Monday, February 24, 2020

Women Who Don't Vote -- Domination Over the Politically Disengaged



"I feel like my voice doesn't matter. People who suck still are in office,
so it doesn't make a difference.

Megan Davis, 31-year-old massage therapist in Rhode Island who never votes, and says she's proud of her record

This may surprise you. I know it did me. Women dominate among America’s most politically disengaged. According to a new Knight Foundation survey, the largest ever study of why people don’t vote, 53 percent of chronic nonvoters are female.
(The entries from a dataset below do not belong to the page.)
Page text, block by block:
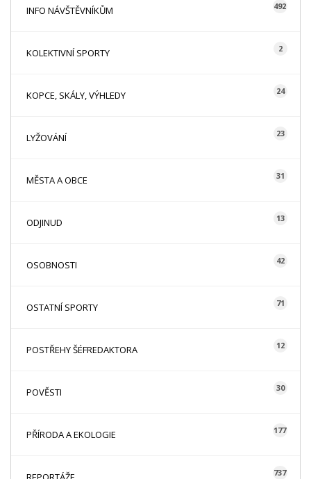
INFO NÁVŠTĚVNÍKŮM 492
KOLEKTIVNÍ SPORTY 2
KOPCE, SKÁLY, VÝHLEDY 24
LYŽOVÁNÍ 23
MĚSTA A OBCE 31
ODJINUD 13
OSOBNOSTI 42
OSTATNÍ SPORTY 71
POSTŘEHY ŠÉFREDAKTORA 12
POVĚSTI 30
PŘÍRODA A EKOLOGIE 177
737

Rishika Dugyala writes in Politico:

Sixty-five percent of ‘unaware’ nonvoters were women. This is a subgroup of nonvoters least likely to mobilize and unable to answer questions about the government or hot-button issues.”

The first of its kind, the study, “The 100 Million Project: The Untold Story of American Non-Voters,” examines 12,000 people who chronically do not vote – those who are not registered to vote or voted only once in the last six national elections.
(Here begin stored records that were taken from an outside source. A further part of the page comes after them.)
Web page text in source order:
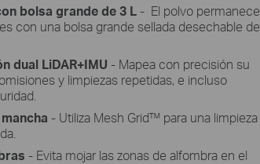
bolsa grande de 3 L - El polvo permanece
con una bolsa grande sellada desechable de
dual LiDAR+IMU - Mapea con precisión su
y limpiezas repetidas, e incluso
- Utiliza Mesh Grid™ para una limpieza
- Evita mojar las zonas de alfombra en el
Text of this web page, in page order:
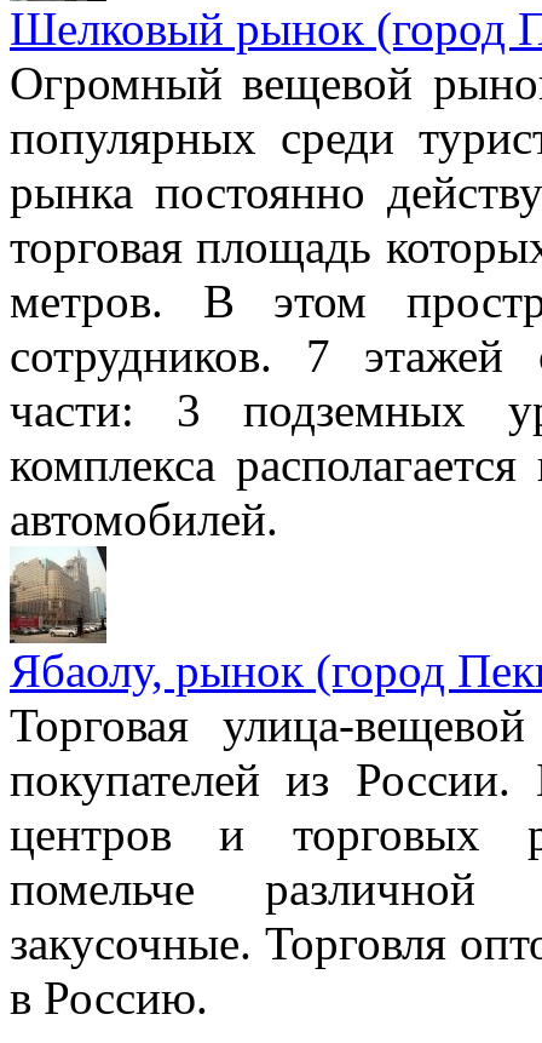
Шелковый рынок (город
Огромный вещевой
популярных среди
рынка постоянно
торговая площадь
метров. В этом
сотрудников. 7 этажей
части: 3 подземных
комплекса
автомобилей.
Ябаолу, рынок (город
Торговая улица-
покупателей из России.
центров и торговых
помельче различной
закусочные. Торговля
в Россию.

The study examined non-voters throughout the country and across the political spectrum, at every level of education and income, and from every walk of life in terms of age, race, gender and religious affiliation, with separate samples in key battleground states. For comparative purposes, 1,000 active voters and 1,000 18- to 24-year-old eligible citizens were also surveyed.

As many know, there is also a class element of nonvoters. Chronic nonvoters also are “more likely to be lower income, less likely to be married, less educated, and more likely to be a member of a racial minority group — though they were still predominantly white — according to the Knight study,” Dugyala writes.

Why the gender gap? The study found that 76 percent of male voters actively sought out news and information, compared with 69 percent of female voters. Among nonvoters, the numbers were 60 percent men and 53 percent women.

Politics is like another language to me. I don’t care about it
and don’t want to learn more about it.”

a female nonvoter from Las Vegas polled in the study


Why, Oh Why?

The study suggests men might be more “fixated on politics” than women. Non-voters are less engaged with news and information. It is thought that men are also “more free to speak out” on politics – on Twitter, on Facebook. Women, being more hesitant to express political thoughts, have a tendency to say, “I don't know.”

Those were the nonvoters that are a bit more female, a lot of them weren’t in the workforce, they were a full time parent or underemployed. Social networks and workforce networks tend to put things like politics more on one’s radar.”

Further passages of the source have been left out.